(Beginning of Records shown)

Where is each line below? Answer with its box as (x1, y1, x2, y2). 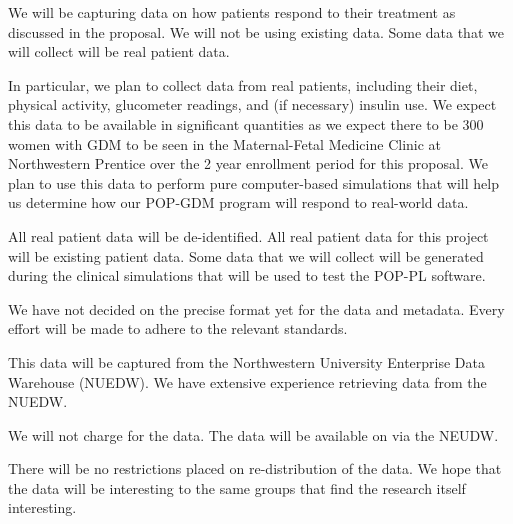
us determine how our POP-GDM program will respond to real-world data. (8, 192, 469, 213)
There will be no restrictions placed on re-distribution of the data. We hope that (8, 458, 502, 479)
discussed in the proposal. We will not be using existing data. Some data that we (8, 21, 504, 42)
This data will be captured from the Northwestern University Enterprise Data (8, 351, 485, 372)
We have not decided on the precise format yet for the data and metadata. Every (8, 298, 505, 319)
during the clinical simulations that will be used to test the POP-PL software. (8, 265, 486, 286)
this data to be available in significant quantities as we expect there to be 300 (8, 113, 484, 134)
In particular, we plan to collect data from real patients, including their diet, (8, 74, 478, 95)
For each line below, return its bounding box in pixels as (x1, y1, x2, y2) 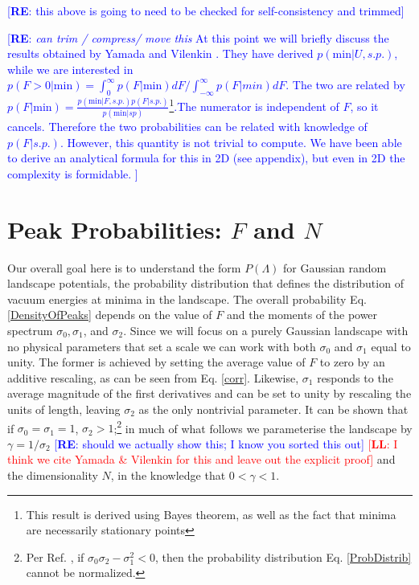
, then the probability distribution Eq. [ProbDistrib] (154, 548, 412, 565)
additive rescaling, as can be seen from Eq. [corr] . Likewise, (7, 369, 299, 386)
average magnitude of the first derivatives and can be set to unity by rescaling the (7, 385, 412, 402)
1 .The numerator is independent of (169, 96, 339, 114)
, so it (350, 97, 379, 114)
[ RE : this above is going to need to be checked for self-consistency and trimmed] (7, 2, 405, 18)
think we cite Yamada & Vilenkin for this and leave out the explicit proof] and (7, 451, 396, 468)
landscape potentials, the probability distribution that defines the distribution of (7, 275, 404, 292)
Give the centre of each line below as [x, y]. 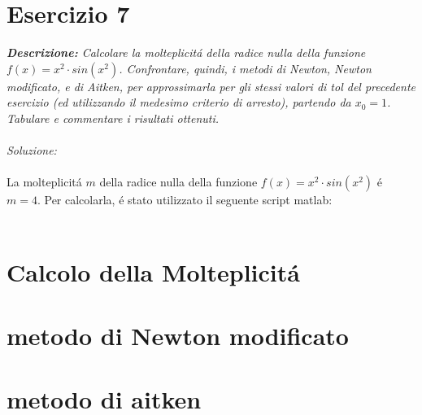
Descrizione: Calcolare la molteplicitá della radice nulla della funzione [186, 52]
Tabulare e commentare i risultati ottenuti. [113, 118]
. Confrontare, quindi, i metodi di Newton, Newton [245, 68]
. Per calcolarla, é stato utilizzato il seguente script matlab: [185, 200]
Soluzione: [32, 150]
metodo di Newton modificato [178, 336]
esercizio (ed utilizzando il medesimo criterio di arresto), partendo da [179, 102]
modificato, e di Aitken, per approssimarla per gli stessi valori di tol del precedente [211, 86]
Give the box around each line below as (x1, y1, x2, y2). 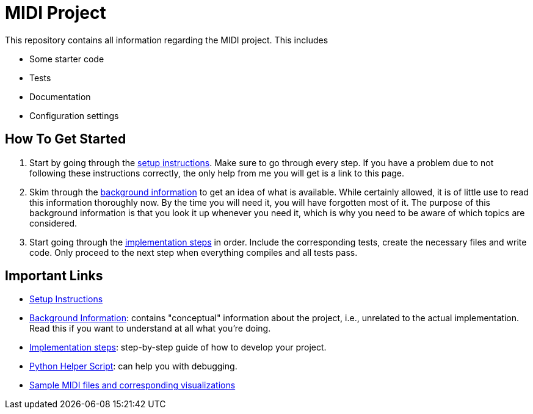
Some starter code (29, 53, 104, 64)
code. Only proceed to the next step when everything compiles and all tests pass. (29, 247, 358, 258)
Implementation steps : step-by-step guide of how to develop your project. (29, 342, 327, 353)
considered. (29, 217, 77, 228)
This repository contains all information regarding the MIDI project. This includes (5, 34, 328, 45)
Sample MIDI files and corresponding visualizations (29, 380, 236, 391)
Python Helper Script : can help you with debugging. (29, 361, 237, 372)
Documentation (29, 91, 91, 102)
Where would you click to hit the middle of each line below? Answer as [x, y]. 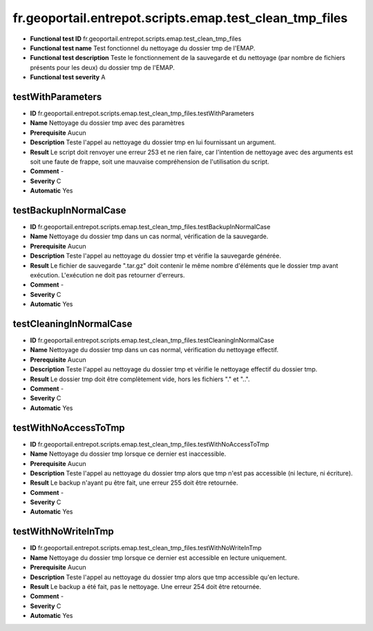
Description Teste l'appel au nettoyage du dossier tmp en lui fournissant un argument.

(End of Records shown)

Reproduce the data above exactly, but only from the line containing "Give the centre" through the line containing "Where would you"; skip the pictures.

Response
Give the centre of each line below as [x, y]. 
Descrizione: Calcolare la molteplicitá della radice nulla della funzione [186, 52]
Tabulare e commentare i risultati ottenuti. [113, 118]
. Confrontare, quindi, i metodi di Newton, Newton [245, 68]
. Per calcolarla, é stato utilizzato il seguente script matlab: [185, 200]
Soluzione: [32, 150]
metodo di Newton modificato [178, 336]
esercizio (ed utilizzando il medesimo criterio di arresto), partendo da [179, 102]
modificato, e di Aitken, per approssimarla per gli stessi valori di tol del precedente [211, 86]
Give the box around each line below as (x1, y1, x2, y2). 
Some starter code (29, 53, 104, 64)
code. Only proceed to the next step when everything compiles and all tests pass. (29, 247, 358, 258)
Implementation steps : step-by-step guide of how to develop your project. (29, 342, 327, 353)
considered. (29, 217, 77, 228)
This repository contains all information regarding the MIDI project. This includes (5, 34, 328, 45)
Sample MIDI files and corresponding visualizations (29, 380, 236, 391)
Python Helper Script : can help you with debugging. (29, 361, 237, 372)
Documentation (29, 91, 91, 102)
Where would you click to hit the middle of each line below? Answer as [x, y]. 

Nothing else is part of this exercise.